Extracted information section start

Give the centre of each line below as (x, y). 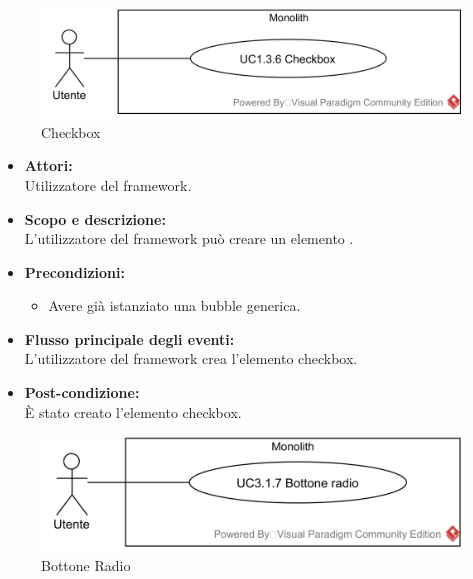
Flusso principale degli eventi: (129, 338)
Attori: (48, 165)
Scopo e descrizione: (95, 218)
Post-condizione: (82, 392)
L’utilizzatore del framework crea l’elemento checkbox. (191, 358)
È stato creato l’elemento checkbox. (133, 411)
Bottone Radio (86, 564)
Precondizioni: (74, 271)

Extracted information section end

Task:
An exact copy of the data above is required, printed without its pictures.

Your response:
Give the centre of each line below as (x, y). 
Flusso principale degli eventi: (129, 338)
Attori: (48, 165)
Scopo e descrizione: (95, 218)
Post-condizione: (82, 392)
L’utilizzatore del framework crea l’elemento checkbox. (191, 358)
È stato creato l’elemento checkbox. (133, 411)
Bottone Radio (86, 564)
Precondizioni: (74, 271)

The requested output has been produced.